Candidate for governor accused of sexual harassment by former employee in lawsuit
ANCHORAGE, Alaska (KTUU) - Former Kenai Peninsula Borough Mayor and current candidate for governor Charlie Pierce is being sued by a woman who Pierce previously employed.
Pamela Wastell — who previously worked as an assistant to Pierce — filed the suit in state court Friday. The lawsuit is an employment discrimination case against Pierce and the borough that includes acts of sexual harassment among other claims, naming Charlie Pierce and the KPB as the defendants. Pierce faces charges that include assault and battery, negligence, infliction of emotional distress, and more.
The 20-page document includes graphic details of the accused behavior of Pierce, stating “from January through June of 2022, pierce subjected Wastell to increasingly frequent incidents of sexual harassment: including sexual remarks, embraces, kisses, touching her breast, false imprisonment in his private office, massages, discussion of his sex life and more.”

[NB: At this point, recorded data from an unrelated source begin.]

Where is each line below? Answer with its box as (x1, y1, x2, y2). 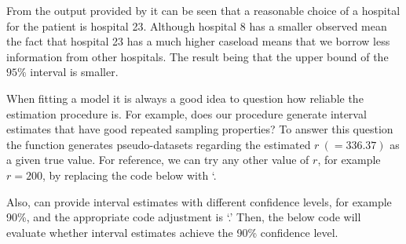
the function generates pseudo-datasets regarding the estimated (6, 136, 311, 152)
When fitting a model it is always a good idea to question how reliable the (6, 89, 364, 106)
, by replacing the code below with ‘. (42, 166, 217, 183)
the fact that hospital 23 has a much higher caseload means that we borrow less (6, 33, 390, 49)
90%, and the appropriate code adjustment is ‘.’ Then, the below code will (6, 209, 361, 225)
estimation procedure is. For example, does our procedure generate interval (6, 105, 367, 122)
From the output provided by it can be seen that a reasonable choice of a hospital (6, 2, 401, 18)
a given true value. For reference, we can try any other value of (6, 151, 309, 168)

The suit alleges that “At all times relevant, KPB implemented no procedures with which employees could report discrimination, sexual harassment, or retaliation without reprisal.”
Wastell worked as Pierce’s assistant from 2013 to 2022. The alleged harassment began in early 2021.
Wastell says that on July 7 of this year, an incident occurred with Pierce that forced her to report his behavior to the borough a few days later, on July 11. Wastell was then placed on paid leave at that time.
As a result of her claim, the borough hired Anchorage law firm Ashburn and Mason to follow up on the filed claim, which they later found to be credible. Pierce resigned as Kenai Peninsula Borough mayor on Aug. 26, and Wastell has been on leave since the incident occurred.
Charging documents show that on Oct. 6, the borough notified her to return to work. On Oct 19, the borough directed Wastell to either return to work or have her employment severed, prompting her to file the lawsuit on Oct 21. When reached for comment, Pierce’s attorney Richard Moses declined to discuss the matter.
Wastell’s lawsuit seeks a monetary award for lost wages — both past and future — and benefits, as well as compensatory and punitive damages.